Start of EXTRACTED MATERIAL

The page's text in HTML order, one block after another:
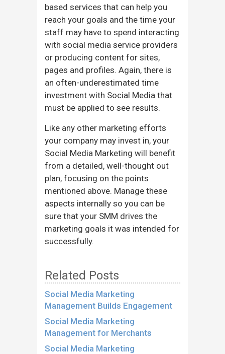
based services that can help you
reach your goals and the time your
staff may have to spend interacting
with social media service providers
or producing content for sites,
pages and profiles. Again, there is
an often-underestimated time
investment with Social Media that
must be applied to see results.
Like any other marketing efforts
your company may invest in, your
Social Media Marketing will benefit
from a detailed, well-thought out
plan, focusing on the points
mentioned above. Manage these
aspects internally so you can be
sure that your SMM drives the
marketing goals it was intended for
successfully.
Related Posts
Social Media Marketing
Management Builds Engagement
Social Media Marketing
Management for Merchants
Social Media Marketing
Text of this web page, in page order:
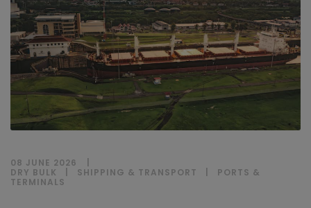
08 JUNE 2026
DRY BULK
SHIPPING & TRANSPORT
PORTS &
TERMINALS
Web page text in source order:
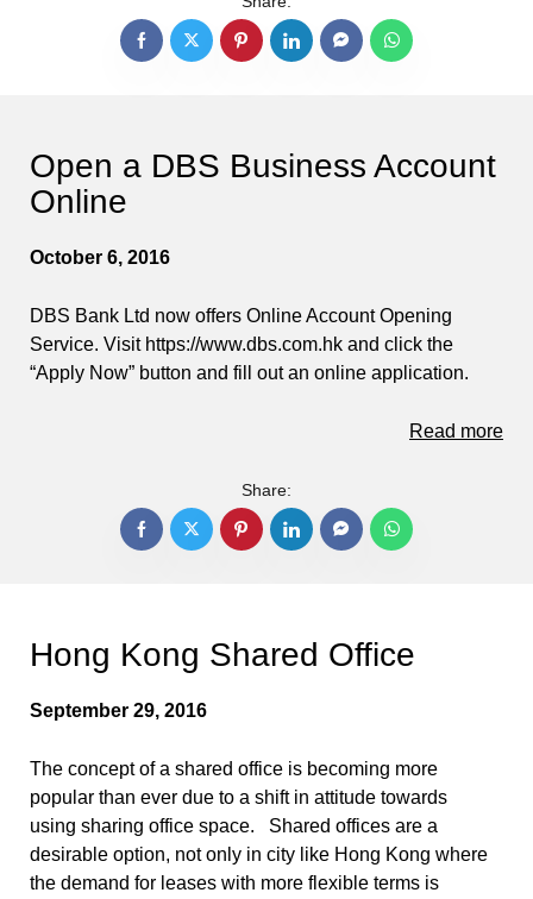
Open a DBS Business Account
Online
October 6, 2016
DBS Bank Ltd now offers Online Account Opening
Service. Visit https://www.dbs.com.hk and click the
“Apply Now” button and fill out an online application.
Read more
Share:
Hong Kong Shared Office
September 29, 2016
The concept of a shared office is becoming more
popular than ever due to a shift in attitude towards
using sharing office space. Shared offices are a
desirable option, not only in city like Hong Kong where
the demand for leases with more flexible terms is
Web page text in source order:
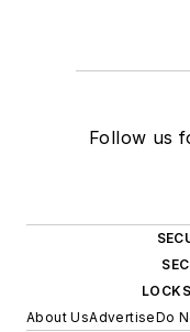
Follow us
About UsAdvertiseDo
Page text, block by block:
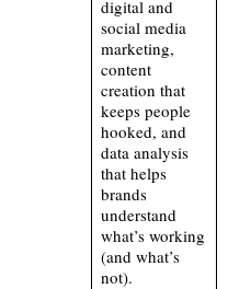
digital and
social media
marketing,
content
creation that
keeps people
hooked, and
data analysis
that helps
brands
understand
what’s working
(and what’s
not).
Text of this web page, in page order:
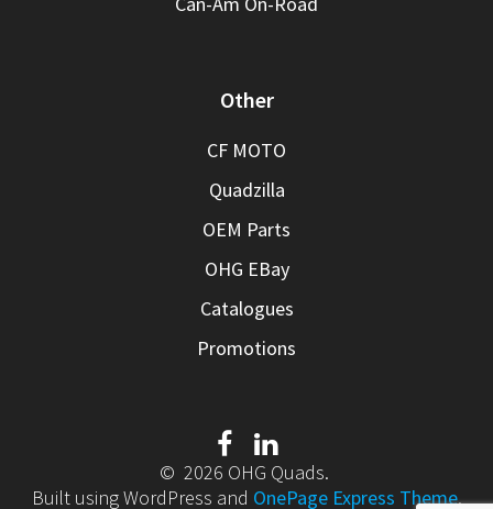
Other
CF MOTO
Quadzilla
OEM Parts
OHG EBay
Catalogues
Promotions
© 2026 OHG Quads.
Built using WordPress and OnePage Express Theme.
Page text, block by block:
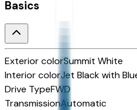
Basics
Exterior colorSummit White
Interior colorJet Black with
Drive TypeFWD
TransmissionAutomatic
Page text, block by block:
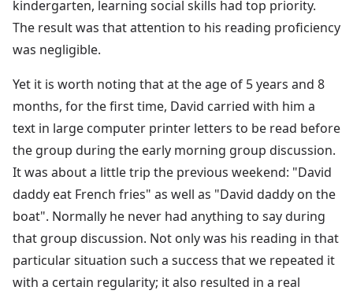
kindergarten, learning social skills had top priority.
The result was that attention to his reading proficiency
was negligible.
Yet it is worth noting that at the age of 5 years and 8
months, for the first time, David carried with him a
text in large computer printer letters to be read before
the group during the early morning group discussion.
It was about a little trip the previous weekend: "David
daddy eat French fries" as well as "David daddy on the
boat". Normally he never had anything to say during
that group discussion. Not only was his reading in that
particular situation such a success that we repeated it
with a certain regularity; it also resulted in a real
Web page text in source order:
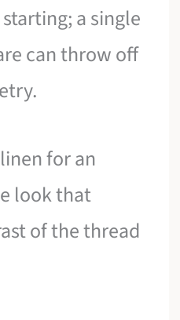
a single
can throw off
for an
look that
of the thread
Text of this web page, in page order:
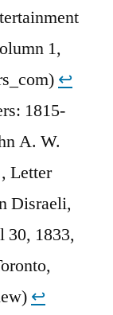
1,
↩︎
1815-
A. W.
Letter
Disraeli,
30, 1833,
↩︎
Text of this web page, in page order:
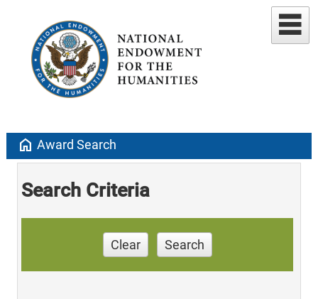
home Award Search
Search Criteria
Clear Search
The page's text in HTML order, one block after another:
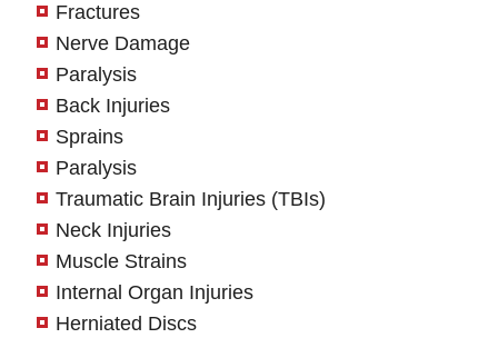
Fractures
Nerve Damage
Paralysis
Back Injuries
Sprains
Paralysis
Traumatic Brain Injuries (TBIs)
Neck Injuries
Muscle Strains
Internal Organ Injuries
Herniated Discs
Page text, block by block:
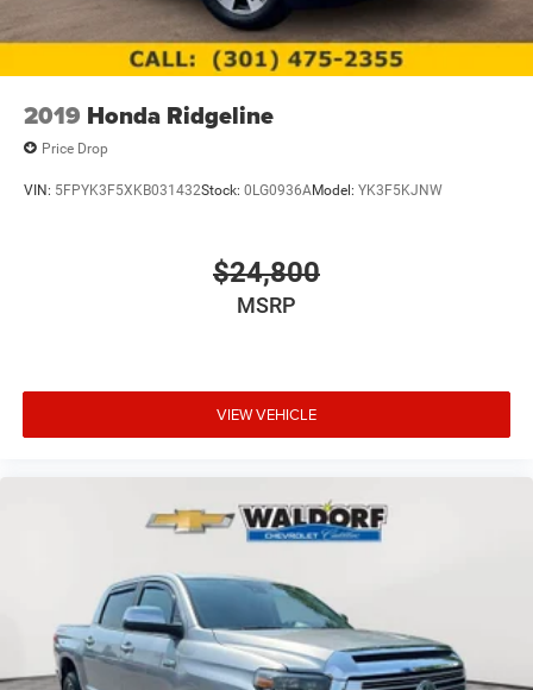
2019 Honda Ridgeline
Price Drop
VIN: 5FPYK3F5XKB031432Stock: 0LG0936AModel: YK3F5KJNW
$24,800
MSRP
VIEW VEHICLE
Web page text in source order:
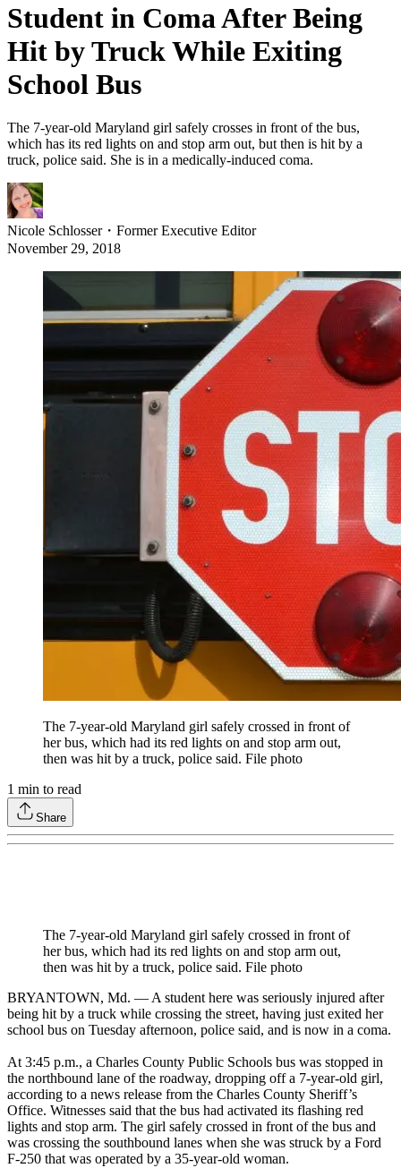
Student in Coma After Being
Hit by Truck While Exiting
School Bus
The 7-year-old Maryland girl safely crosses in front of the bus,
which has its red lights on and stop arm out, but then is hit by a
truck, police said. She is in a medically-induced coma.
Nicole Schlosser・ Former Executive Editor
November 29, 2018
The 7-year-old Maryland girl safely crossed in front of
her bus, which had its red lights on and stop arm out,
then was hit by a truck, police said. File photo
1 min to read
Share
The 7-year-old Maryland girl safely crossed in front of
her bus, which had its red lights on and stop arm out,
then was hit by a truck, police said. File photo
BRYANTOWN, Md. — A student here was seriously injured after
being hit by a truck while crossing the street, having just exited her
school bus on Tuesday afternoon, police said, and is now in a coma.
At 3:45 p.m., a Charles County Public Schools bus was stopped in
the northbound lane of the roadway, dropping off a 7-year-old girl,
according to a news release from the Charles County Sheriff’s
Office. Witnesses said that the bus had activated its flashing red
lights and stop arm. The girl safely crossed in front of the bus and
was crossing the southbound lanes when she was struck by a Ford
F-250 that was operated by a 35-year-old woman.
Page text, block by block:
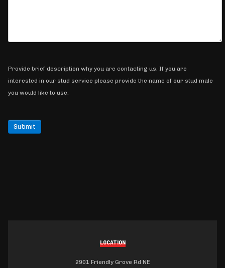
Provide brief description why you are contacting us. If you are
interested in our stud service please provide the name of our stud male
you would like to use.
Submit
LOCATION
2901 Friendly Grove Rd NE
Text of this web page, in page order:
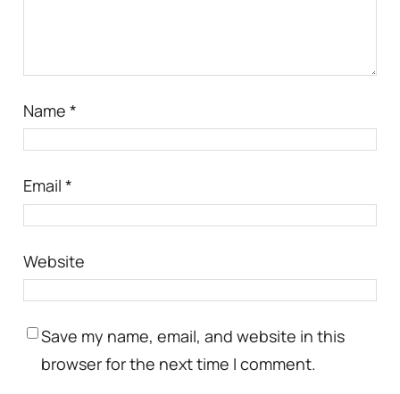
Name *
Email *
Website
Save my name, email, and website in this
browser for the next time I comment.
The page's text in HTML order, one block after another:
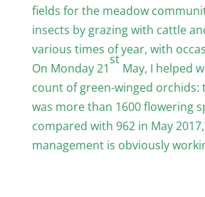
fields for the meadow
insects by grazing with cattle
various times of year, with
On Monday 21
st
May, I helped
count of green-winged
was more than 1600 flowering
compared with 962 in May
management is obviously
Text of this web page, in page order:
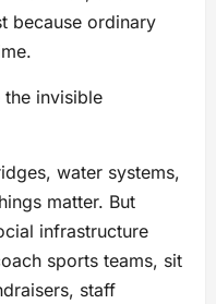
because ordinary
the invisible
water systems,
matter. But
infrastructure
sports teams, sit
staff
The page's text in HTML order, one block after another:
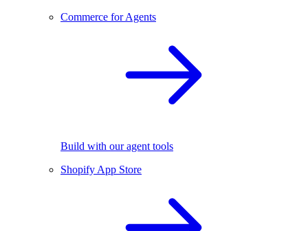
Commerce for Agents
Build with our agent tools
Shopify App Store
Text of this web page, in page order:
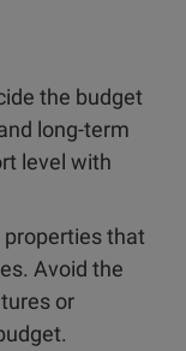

End of EXTRACTED MATERIAL

*WORK REQUIRED*:
From the first line above to the last, copy the records exactly but omit the pictures.

*RESPONSE TO THE EXERCISE*:
The page's text in HTML order, one block after another:
based services that can help you
reach your goals and the time your
staff may have to spend interacting
with social media service providers
or producing content for sites,
pages and profiles. Again, there is
an often-underestimated time
investment with Social Media that
must be applied to see results.
Like any other marketing efforts
your company may invest in, your
Social Media Marketing will benefit
from a detailed, well-thought out
plan, focusing on the points
mentioned above. Manage these
aspects internally so you can be
sure that your SMM drives the
marketing goals it was intended for
successfully.
Related Posts
Social Media Marketing
Management Builds Engagement
Social Media Marketing
Management for Merchants
Social Media Marketing
Text of this web page, in page order:
08 JUNE 2026
DRY BULK
SHIPPING & TRANSPORT
PORTS &
TERMINALS
Web page text in source order:
Open a DBS Business Account
Online
October 6, 2016
DBS Bank Ltd now offers Online Account Opening
Service. Visit https://www.dbs.com.hk and click the
“Apply Now” button and fill out an online application.
Read more
Share:
Hong Kong Shared Office
September 29, 2016
The concept of a shared office is becoming more
popular than ever due to a shift in attitude towards
using sharing office space. Shared offices are a
desirable option, not only in city like Hong Kong where
the demand for leases with more flexible terms is
Web page text in source order:
Follow us
About UsAdvertiseDo
Page text, block by block:
digital and
social media
marketing,
content
creation that
keeps people
hooked, and
data analysis
that helps
brands
understand
what’s working
(and what’s
not).
Text of this web page, in page order:
Other
CF MOTO
Quadzilla
OEM Parts
OHG EBay
Catalogues
Promotions
© 2026 OHG Quads.
Built using WordPress and OnePage Express Theme.
Page text, block by block:
Basics
Exterior colorSummit White
Interior colorJet Black with
Drive TypeFWD
TransmissionAutomatic
Page text, block by block:
kindergarten, learning social skills had top priority.
The result was that attention to his reading proficiency
was negligible.
Yet it is worth noting that at the age of 5 years and 8
months, for the first time, David carried with him a
text in large computer printer letters to be read before
the group during the early morning group discussion.
It was about a little trip the previous weekend: "David
daddy eat French fries" as well as "David daddy on the
boat". Normally he never had anything to say during
that group discussion. Not only was his reading in that
particular situation such a success that we repeated it
with a certain regularity; it also resulted in a real
Web page text in source order:
a single
can throw off
for an
look that
of the thread
Text of this web page, in page order:
1,
↩︎
1815-
A. W.
Letter
Disraeli,
30, 1833,
↩︎
Text of this web page, in page order:
home Award Search
Search Criteria
Clear Search
The page's text in HTML order, one block after another:
Fractures
Nerve Damage
Paralysis
Back Injuries
Sprains
Paralysis
Traumatic Brain Injuries (TBIs)
Neck Injuries
Muscle Strains
Internal Organ Injuries
Herniated Discs
Page text, block by block:
2019 Honda Ridgeline
Price Drop
VIN: 5FPYK3F5XKB031432Stock: 0LG0936AModel: YK3F5KJNW
$24,800
MSRP
VIEW VEHICLE
Web page text in source order:
Student in Coma After Being
Hit by Truck While Exiting
School Bus
The 7-year-old Maryland girl safely crosses in front of the bus,
which has its red lights on and stop arm out, but then is hit by a
truck, police said. She is in a medically-induced coma.
Nicole Schlosser・ Former Executive Editor
November 29, 2018
The 7-year-old Maryland girl safely crossed in front of
her bus, which had its red lights on and stop arm out,
then was hit by a truck, police said. File photo
1 min to read
Share
The 7-year-old Maryland girl safely crossed in front of
her bus, which had its red lights on and stop arm out,
then was hit by a truck, police said. File photo
BRYANTOWN, Md. — A student here was seriously injured after
being hit by a truck while crossing the street, having just exited her
school bus on Tuesday afternoon, police said, and is now in a coma.
At 3:45 p.m., a Charles County Public Schools bus was stopped in
the northbound lane of the roadway, dropping off a 7-year-old girl,
according to a news release from the Charles County Sheriff’s
Office. Witnesses said that the bus had activated its flashing red
lights and stop arm. The girl safely crossed in front of the bus and
was crossing the southbound lanes when she was struck by a Ford
F-250 that was operated by a 35-year-old woman.
Page text, block by block:
Provide brief description why you are contacting us. If you are
interested in our stud service please provide the name of our stud male
you would like to use.
Submit
LOCATION
2901 Friendly Grove Rd NE
Text of this web page, in page order:
Name *
Email *
Website
Save my name, email, and website in this
browser for the next time I comment.
The page's text in HTML order, one block after another:
fields for the meadow
insects by grazing with cattle
various times of year, with
On Monday 21
st
May, I helped
count of green-winged
was more than 1600 flowering
compared with 962 in May
management is obviously
Text of this web page, in page order:
because ordinary
the invisible
water systems,
matter. But
infrastructure
sports teams, sit
staff
The page's text in HTML order, one block after another:
Commerce for Agents
Build with our agent tools
Shopify App Store
Text of this web page, in page order:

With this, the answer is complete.